What scenarios are you watching as an economic indicator for how 2020 will end?
So far, the indicators for 2020 are pretty gloomy. The economic indicators are overshadowed by social ones.
But the true position from the fiscal side, monetary policy side or even growth profile can only be assessed once the pandemic is halted, not only in Kenya but also worldwide. But we may not see the severe economic contraction of the 2000 to 2002.
What are the top three interventions that you think President Kenyatta should make to stop the economy from going into free fall?
The President needs to seek advice from professionals whose interest is positive national and inclusive development.
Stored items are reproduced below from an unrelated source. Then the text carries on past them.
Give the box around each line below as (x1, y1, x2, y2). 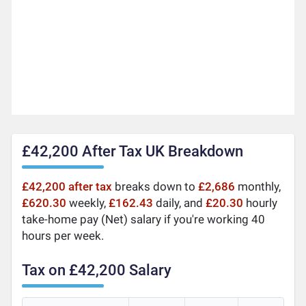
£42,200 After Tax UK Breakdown (22, 142, 244, 160)
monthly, (235, 179, 281, 193)
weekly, (66, 195, 109, 210)
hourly (243, 195, 278, 210)
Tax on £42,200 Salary (22, 261, 172, 279)
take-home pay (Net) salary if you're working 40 (22, 212, 266, 226)
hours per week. (22, 228, 105, 242)
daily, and (153, 195, 206, 210)
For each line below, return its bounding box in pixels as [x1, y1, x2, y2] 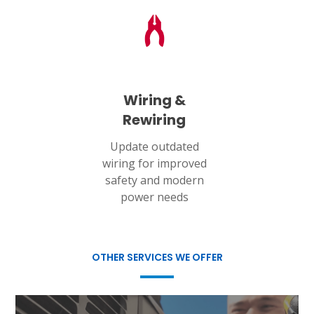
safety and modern [104, 172, 204, 188]
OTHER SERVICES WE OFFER [91, 250, 223, 264]
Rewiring [123, 109, 186, 130]
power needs [120, 189, 189, 205]
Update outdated [109, 138, 199, 154]
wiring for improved [102, 155, 207, 171]
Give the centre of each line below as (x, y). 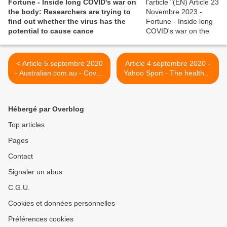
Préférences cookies (41, 219)
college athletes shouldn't (168, 83)
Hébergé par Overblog (46, 109)
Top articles (26, 125)
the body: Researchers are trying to (69, 12)
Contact (21, 156)
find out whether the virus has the (67, 22)
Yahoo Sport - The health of (168, 73)
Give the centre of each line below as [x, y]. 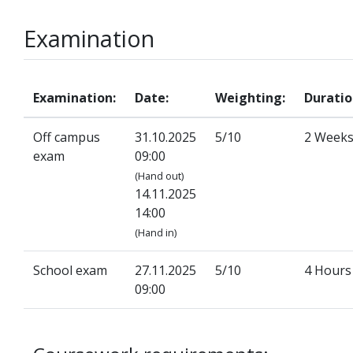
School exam [70, 270]
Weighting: [250, 98]
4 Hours [328, 270]
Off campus [67, 137]
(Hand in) [156, 232]
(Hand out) [159, 176]
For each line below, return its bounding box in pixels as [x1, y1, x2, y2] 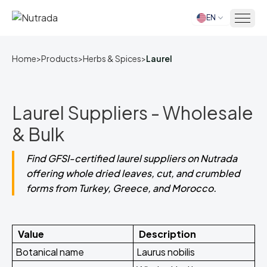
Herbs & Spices [83, 53, 141, 64]
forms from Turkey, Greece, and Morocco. [26, 182, 216, 194]
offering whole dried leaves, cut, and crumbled [26, 167, 240, 179]
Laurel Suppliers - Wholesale [12, 101, 253, 124]
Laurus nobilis [136, 246, 195, 258]
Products [41, 53, 78, 64]
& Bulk [12, 123, 64, 145]
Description [139, 228, 196, 240]

Suppliers and contractors need to be paid to keep them afloat and save jobs.
The IMF Regional Economic Outlook launched in November 2019 had and interesting title; Navigating Uncertainty: government debt to suppliers, contractors and pending bills – to the private sector, stood at 0.6 per cent of GDP.
Because of this, private sector debt to other private sector players stood at 1.2 per cent of GDP.
These two components then are mapped to banking sector non-performing loans (NPLs) to the tune of 0.8 per cent of GDP. Any government in the world would be scared of the consequences.
For the urban poor, interventions should be directed to utilities like water and power, oil, gas and paraffin. Then to essentials like food .
Who will be the beneficiaries of the Corona Economy?
Several sectors will benefit from this pandemic directly and indirectly: the pharmaceutical industry and health care services, online entertainment, online learning, IT solutions, e-commerce, digital banking and retail electronic payments system.
What can we do for our economy going forward?
I continue to advocate domestic policy environment that allows for inclusive market development. The success of our digital space and virtual financial services are such visible examples.
It is time we start developing disruptive solutions to our economy. First, we have to sort out institutional failure that has pushed governance in Kenya to its lowest level.
Second, we must utilise our relative comparative expertise across counties. Revive the agricultural sectors. Third, reform the tax policies – taxation should be an incentive to producers and consumers at the present economic management age.
The success of tax policy and taxation in general will drive the positive fiscal space that we all desire.
Lastly, let us stick selflessly to the Vision 2030. We can make amends along the way due to changing circumstances and dynamics.